REQUIRED ACTION → Only the number is wanted: how many lines in the material below contain "Internet".

DATA PROVIDED →
== Segment start ==
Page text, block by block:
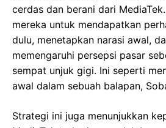
cerdas dan berani dari
mereka untuk mendapatkan
dulu, menetapkan narasi awal,
memengaruhi persepsi pasar
sempat unjuk gigi. Ini seperti
awal dalam sebuah balapan,
Strategi ini juga menunjukkan
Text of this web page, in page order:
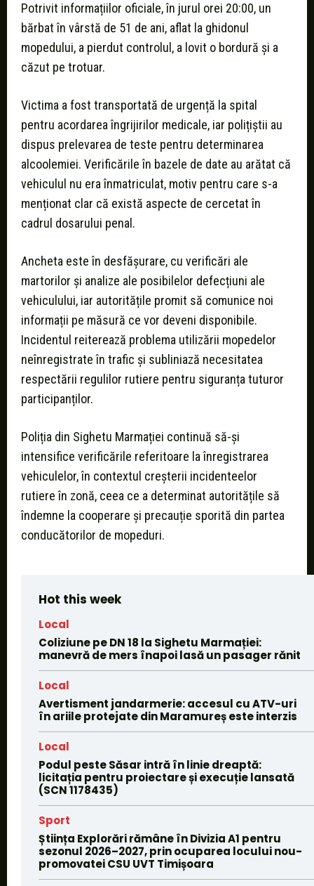
Potrivit informațiilor oficiale, în jurul orei 20:00, un
bărbat în vârstă de 51 de ani, aflat la ghidonul
mopedului, a pierdut controlul, a lovit o bordură și a
căzut pe trotuar.
Victima a fost transportată de urgență la spital
pentru acordarea îngrijirilor medicale, iar polițiștii au
dispus prelevarea de teste pentru determinarea
alcoolemiei. Verificările în bazele de date au arătat că
vehiculul nu era înmatriculat, motiv pentru care s-a
menționat clar că există aspecte de cercetat în
cadrul dosarului penal.
Ancheta este în desfășurare, cu verificări ale
martorilor și analize ale posibilelor defecțiuni ale
vehiculului, iar autoritățile promit să comunice noi
informații pe măsură ce vor deveni disponibile.
Incidentul reiterează problema utilizării mopedelor
neînregistrate în trafic și subliniază necesitatea
respectării regulilor rutiere pentru siguranța tuturor
participanților.
Poliția din Sighetu Marmației continuă să-și
intensifice verificările referitoare la înregistrarea
vehiculelor, în contextul creșterii incidenteelor
rutiere în zonă, ceea ce a determinat autoritățile să
îndemne la cooperare și precauție sporită din partea
conducătorilor de mopeduri.
Hot this week
Local
Coliziune pe DN 18 la Sighetu Marmației:
manevră de mers înapoi lasă un pasager rănit
Local
Avertisment jandarmerie: accesul cu ATV-uri
în ariile protejate din Maramureș este interzis
Local
Podul peste Săsar intră în linie dreaptă:
licitația pentru proiectare și execuție lansată
(SCN 1178435)
Sport
Știința Explorări rămâne în Divizia A1 pentru
sezonul 2026–2027, prin ocuparea locului nou-
promovatei CSU UVT Timișoara
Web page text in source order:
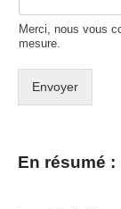
Merci, nous vous
mesure.
Envoyer
En résumé :
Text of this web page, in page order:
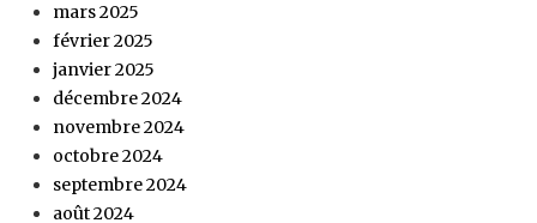
mars 2025
février 2025
janvier 2025
décembre 2024
novembre 2024
octobre 2024
septembre 2024
août 2024
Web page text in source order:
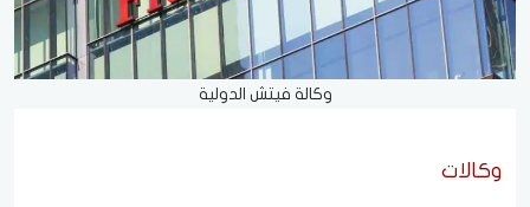
وكالة فيتش الدولية
وكالات
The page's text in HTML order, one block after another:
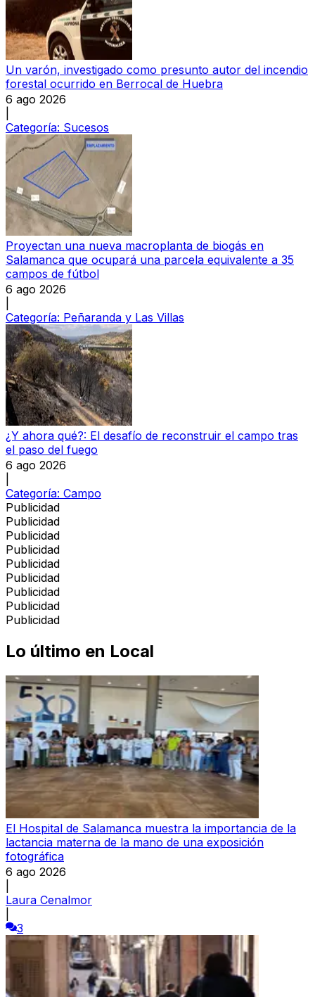
Un varón, investigado como presunto autor del incendio
forestal ocurrido en Berrocal de Huebra
6 ago 2026
Categoría: Sucesos
Proyectan una nueva macroplanta de biogás en
Salamanca que ocupará una parcela equivalente a 35
campos de fútbol
6 ago 2026
Categoría: Peñaranda y Las Villas
¿Y ahora qué?: El desafío de reconstruir el campo tras
el paso del fuego
6 ago 2026
Categoría: Campo
Publicidad
Publicidad
Publicidad
Publicidad
Publicidad
Publicidad
Publicidad
Publicidad
Publicidad
Lo último en Local
El Hospital de Salamanca muestra la importancia de la
lactancia materna de la mano de una exposición
fotográfica
6 ago 2026
Laura Cenalmor
3
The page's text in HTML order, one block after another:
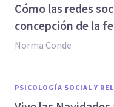
Cómo las redes
concepción de la
Norma Conde
PSICOLOGÍA SOCIAL Y
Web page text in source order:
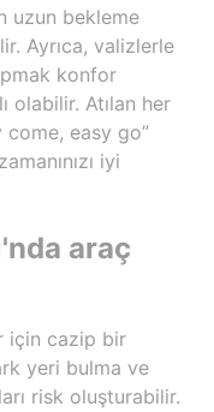
uzun bekleme
Ayrıca, valizlerle
konfor
olabilir. Atılan her
come, easy go”
iyi
araç
için cazip bir
yeri bulma ve
risk oluşturabilir.
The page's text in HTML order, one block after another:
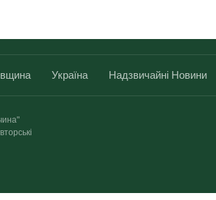
Україна Надзвичайні Новини
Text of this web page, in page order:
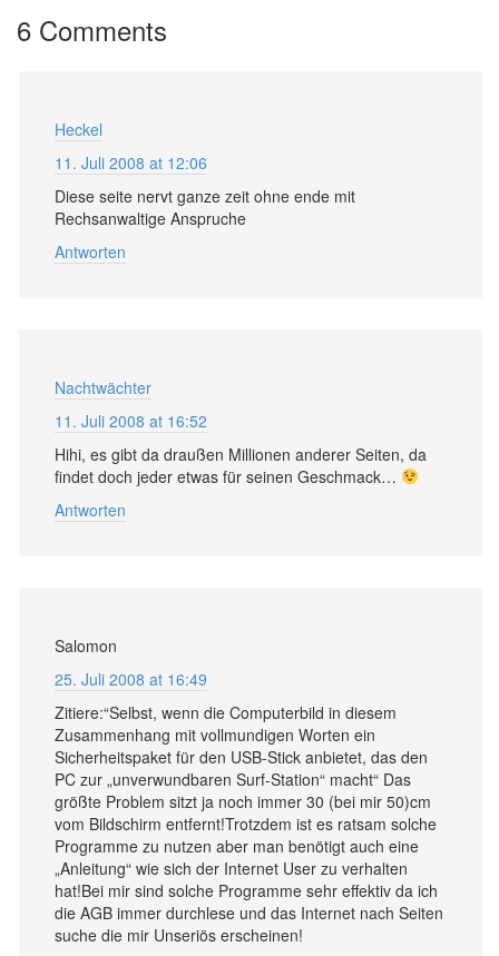
6 Comments
Heckel
11. Juli 2008 at 12:06
Diese seite nervt ganze zeit ohne ende mit
Rechsanwaltige Anspruche
Antworten
Nachtwächter
11. Juli 2008 at 16:52
Hihi, es gibt da draußen Millionen anderer Seiten, da
findet doch jeder etwas für seinen Geschmack…
Antworten
Salomon
25. Juli 2008 at 16:49
Zitiere:“Selbst, wenn die Computerbild in diesem
Zusammenhang mit vollmundigen Worten ein
Sicherheitspaket für den USB-Stick anbietet, das den
PC zur „unverwundbaren Surf-Station“ macht“ Das
größte Problem sitzt ja noch immer 30 (bei mir 50)cm
vom Bildschirm entfernt!Trotzdem ist es ratsam solche
Programme zu nutzen aber man benötigt auch eine
„Anleitung“ wie sich der Internet User zu verhalten
hat!Bei mir sind solche Programme sehr effektiv da ich
die AGB immer durchlese und das Internet nach Seiten
suche die mir Unseriös erscheinen!
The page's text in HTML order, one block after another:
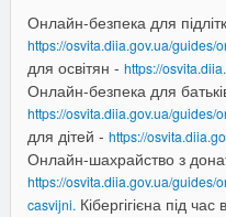
Онлайн-безпека для
https://osvita.diia.gov.ua/
для освітян -https://
Онлайн-безпека для
https://osvita.diia.gov.ua/guides/
для дітей -https://
Онлайн-шахрайство з
https://osvita.diia.gov.ua/
casvijni. Кібергігієна під час
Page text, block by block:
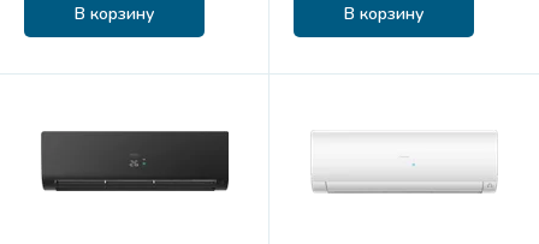
В корзину В корзину
== Segment end ==
EXERCISE RESULT → 2